• _Problem requirements_
Determine the number of lines in the following entries that hold the word "included". Give only that number.

[Data records]
__________________________________________________
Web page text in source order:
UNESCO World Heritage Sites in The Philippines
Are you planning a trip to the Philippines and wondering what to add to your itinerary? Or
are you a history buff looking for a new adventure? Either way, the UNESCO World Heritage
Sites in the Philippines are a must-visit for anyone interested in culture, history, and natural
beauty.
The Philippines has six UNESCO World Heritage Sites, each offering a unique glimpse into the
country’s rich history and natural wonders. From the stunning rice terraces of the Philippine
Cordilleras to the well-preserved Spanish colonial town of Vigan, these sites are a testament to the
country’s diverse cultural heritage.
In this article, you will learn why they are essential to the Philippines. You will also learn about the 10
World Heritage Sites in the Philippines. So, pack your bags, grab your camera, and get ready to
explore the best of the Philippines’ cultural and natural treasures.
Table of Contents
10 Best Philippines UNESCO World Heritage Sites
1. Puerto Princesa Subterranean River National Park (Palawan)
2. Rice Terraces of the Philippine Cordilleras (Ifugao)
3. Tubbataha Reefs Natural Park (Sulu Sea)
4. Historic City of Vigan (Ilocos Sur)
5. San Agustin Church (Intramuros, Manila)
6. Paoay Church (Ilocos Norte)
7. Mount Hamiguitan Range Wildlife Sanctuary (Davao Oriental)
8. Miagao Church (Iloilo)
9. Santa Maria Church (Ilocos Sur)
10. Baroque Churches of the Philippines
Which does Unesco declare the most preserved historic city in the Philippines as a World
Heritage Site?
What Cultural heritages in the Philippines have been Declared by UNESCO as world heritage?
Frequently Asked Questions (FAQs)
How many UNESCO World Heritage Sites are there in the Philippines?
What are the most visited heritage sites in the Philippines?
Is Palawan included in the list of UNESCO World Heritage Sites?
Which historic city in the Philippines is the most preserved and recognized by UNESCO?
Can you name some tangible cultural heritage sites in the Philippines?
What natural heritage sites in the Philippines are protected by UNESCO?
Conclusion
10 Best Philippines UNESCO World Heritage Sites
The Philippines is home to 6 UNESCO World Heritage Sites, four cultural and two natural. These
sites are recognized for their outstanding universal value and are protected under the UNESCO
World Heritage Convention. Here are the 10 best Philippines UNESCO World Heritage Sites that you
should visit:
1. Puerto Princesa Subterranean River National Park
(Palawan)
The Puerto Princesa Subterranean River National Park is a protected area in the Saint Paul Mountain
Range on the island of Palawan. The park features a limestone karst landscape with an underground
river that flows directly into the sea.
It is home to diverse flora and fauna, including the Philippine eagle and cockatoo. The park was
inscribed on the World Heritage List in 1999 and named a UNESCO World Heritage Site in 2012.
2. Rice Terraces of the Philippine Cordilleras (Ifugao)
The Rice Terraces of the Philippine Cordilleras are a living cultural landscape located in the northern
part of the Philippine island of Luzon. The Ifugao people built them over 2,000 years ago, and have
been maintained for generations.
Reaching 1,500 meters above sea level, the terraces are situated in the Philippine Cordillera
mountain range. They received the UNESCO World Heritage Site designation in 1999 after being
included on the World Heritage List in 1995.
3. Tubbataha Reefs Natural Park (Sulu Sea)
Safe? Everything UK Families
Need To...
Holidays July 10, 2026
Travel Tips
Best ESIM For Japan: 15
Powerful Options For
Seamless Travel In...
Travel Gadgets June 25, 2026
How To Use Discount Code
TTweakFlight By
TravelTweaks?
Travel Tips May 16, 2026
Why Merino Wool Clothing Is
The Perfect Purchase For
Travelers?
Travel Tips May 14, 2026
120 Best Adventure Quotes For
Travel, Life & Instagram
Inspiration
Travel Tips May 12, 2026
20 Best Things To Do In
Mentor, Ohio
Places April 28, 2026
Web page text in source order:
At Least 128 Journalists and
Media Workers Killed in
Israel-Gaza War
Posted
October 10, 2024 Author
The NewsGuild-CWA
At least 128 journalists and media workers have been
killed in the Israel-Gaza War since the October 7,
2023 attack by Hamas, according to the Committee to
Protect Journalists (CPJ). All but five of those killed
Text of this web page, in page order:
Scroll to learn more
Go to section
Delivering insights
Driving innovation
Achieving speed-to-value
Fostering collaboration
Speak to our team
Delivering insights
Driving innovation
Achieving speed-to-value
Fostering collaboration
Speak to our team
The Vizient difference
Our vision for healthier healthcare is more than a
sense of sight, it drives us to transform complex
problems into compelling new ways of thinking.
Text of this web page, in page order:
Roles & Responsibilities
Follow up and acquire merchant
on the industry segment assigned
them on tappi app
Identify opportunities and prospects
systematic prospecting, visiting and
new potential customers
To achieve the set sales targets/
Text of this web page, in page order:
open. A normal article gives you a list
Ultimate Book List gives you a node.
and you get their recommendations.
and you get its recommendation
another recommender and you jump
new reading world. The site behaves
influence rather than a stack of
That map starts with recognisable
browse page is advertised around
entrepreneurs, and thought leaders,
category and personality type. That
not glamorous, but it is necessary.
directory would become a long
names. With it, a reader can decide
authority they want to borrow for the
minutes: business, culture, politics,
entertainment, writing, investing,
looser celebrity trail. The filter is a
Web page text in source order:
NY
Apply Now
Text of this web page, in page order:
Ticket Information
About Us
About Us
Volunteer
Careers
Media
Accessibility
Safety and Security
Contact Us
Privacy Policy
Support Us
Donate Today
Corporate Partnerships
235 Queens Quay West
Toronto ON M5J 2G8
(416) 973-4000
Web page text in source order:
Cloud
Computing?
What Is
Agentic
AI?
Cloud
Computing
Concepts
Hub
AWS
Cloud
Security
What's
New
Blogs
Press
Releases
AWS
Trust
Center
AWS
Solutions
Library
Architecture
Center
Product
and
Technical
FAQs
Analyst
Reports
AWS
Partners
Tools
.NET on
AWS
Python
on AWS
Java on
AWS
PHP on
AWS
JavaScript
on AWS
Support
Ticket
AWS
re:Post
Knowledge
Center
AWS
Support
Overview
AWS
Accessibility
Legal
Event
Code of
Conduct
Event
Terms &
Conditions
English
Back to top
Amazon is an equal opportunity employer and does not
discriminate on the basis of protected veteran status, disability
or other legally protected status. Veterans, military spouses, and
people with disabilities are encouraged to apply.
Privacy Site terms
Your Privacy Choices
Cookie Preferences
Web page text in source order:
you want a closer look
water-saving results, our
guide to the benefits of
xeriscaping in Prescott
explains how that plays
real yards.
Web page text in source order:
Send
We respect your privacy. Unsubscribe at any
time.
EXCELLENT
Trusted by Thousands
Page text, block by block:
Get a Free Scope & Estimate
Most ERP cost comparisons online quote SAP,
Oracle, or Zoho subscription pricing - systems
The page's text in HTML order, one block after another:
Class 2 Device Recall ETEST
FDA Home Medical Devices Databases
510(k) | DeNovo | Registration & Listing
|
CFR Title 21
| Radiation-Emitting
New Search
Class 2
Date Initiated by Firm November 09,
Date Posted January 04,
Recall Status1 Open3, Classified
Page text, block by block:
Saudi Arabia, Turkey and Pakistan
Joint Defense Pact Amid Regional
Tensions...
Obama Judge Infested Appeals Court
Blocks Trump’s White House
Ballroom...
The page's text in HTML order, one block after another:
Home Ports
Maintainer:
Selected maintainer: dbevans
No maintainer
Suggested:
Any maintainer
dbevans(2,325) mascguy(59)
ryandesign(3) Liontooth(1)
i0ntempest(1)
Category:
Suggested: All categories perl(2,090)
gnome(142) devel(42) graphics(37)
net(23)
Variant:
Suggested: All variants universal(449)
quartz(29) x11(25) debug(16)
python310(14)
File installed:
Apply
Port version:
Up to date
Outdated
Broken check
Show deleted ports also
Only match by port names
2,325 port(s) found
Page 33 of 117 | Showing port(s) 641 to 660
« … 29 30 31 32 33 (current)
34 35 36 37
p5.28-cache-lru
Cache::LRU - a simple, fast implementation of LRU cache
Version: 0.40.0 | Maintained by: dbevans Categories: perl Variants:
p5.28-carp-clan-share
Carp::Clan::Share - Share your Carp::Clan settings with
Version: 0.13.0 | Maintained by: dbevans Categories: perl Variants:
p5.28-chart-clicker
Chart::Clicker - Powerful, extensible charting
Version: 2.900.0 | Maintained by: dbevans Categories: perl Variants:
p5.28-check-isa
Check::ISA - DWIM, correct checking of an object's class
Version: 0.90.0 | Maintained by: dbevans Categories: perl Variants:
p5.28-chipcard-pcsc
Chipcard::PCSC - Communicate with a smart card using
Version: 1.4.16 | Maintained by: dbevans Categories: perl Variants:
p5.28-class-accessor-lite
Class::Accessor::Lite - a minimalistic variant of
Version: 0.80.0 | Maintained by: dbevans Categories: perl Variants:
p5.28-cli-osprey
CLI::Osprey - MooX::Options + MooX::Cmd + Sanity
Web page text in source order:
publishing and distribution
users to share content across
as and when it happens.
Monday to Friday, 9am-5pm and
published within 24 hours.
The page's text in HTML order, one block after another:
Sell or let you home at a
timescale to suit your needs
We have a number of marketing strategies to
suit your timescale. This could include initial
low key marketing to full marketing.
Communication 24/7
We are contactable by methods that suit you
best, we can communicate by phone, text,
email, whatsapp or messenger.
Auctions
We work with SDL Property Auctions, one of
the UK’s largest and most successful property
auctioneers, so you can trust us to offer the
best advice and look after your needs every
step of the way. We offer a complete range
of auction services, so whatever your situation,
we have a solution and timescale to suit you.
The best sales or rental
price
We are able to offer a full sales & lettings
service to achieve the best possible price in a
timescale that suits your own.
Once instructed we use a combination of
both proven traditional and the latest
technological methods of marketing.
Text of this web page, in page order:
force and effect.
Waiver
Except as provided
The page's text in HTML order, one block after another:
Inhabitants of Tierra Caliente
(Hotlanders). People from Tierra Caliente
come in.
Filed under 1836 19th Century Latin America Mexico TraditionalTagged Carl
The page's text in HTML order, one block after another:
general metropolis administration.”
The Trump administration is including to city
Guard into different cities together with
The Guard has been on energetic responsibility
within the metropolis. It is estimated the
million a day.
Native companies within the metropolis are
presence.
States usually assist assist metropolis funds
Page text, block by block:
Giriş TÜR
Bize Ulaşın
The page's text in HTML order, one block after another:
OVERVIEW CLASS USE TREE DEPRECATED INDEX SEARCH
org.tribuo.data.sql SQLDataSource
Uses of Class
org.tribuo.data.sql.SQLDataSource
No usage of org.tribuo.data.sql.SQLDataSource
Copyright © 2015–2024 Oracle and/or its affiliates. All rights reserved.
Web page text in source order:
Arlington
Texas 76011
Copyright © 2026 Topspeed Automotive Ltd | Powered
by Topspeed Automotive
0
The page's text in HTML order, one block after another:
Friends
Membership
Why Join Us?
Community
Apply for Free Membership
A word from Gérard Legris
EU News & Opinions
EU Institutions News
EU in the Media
__________________________________________________
• _Worked solution_
2